The present work analyzes seismic attenuation due to wave-induced flow in complex poroelastic materials containing an arbitrary amount of

heterogeneity and fully or partially saturated with a mixture of fluids.

In the first part, two distinct finite-difference (FDTD) numerical schemes for solving Biot's poroelastic set of equations are introduced. The first

algorithm is designed to be used in the seismic band of frequencies; i.e., when the permeability of the medium doesn't depend on frequency. The

second algorithm accounts for viscous boundary layers that appear in the pores at high frequencies (in this case, the permeability depends on

frequency) and can be used across the entire band of frequencies.

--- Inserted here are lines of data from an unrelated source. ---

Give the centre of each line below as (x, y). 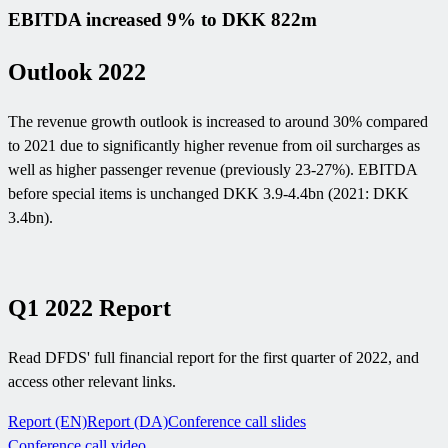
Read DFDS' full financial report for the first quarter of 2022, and (213, 358)
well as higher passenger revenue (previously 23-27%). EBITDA (212, 170)
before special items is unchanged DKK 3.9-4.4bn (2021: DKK (208, 194)
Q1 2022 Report (89, 308)
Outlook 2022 (77, 72)
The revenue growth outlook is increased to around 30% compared (218, 122)
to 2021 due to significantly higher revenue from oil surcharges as (214, 146)
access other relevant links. (92, 382)
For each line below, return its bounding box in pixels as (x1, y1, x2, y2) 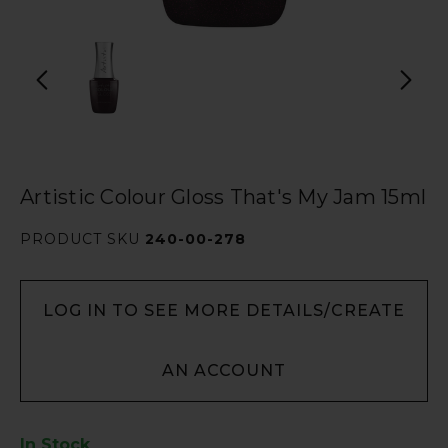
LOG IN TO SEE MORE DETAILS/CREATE (43, 301, 405, 320)
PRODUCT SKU (20, 230, 145, 248)
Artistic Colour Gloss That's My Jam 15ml (20, 185, 426, 209)
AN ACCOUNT (162, 361, 286, 380)
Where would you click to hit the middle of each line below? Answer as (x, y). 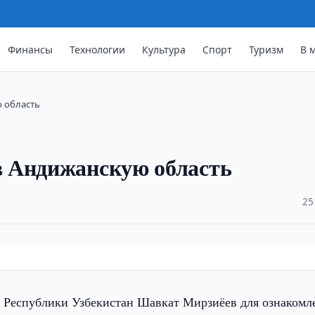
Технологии (98, 49)
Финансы (31, 49)
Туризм (266, 49)
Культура (164, 49)
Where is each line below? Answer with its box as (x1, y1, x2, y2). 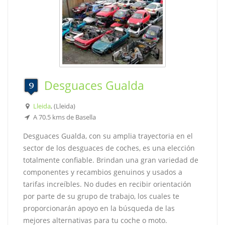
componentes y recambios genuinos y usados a (23, 167, 182, 177)
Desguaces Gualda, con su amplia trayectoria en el (23, 131, 193, 141)
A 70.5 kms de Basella (31, 113, 96, 122)
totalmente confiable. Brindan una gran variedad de (23, 155, 198, 165)
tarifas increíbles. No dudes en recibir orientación (23, 179, 191, 189)
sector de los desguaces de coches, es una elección (23, 143, 195, 153)
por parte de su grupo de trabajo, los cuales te (23, 191, 179, 201)
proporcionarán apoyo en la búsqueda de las (23, 203, 175, 213)
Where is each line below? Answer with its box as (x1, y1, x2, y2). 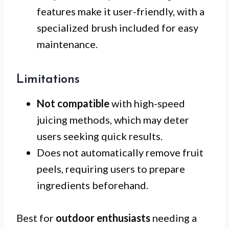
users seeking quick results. (37, 130, 163, 143)
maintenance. (37, 38, 98, 51)
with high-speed (109, 97, 185, 110)
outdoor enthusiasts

An innovative numerical method is presented in the second part allowing computation of seismic attenuation due to wave-induced flow for any

poroelastic material. This method is applied to study the attenuation associated with different classes of materials saturated with a single

fluid (water). For a material having a self-affine (fractal) distribution of elastic properties, it is demonstrated that frequency

dependence in the attenuation is controlled by a single parameter that is directly related to the fractal dimension of the material. For

anisotropic materials, a relation is established between the attenuation levels associated with waves propagating in different directions and

the geometrical aspect ratio of the heterogeneities present within the material.

The third part concerns the study of attenuation associated with materials having a homogeneous solid skeleton

saturated with a mixture of immiscible fluids. The special case where the distribution of fluids is the result of an invasion-percolation process is

treated in detail.

Finally, the last part presents a novel experimental setup designed to measure fluctuations of the elastic properties in

real rock samples. This device performs automated micro-indentation tests at the surface of rock samples and produces maps of the spatial

distribution of Young's modulus. These maps are then used in combination with the aforementioned numerical methods to compute accurately the

attenuation as a function of frequency associated with real rock samples.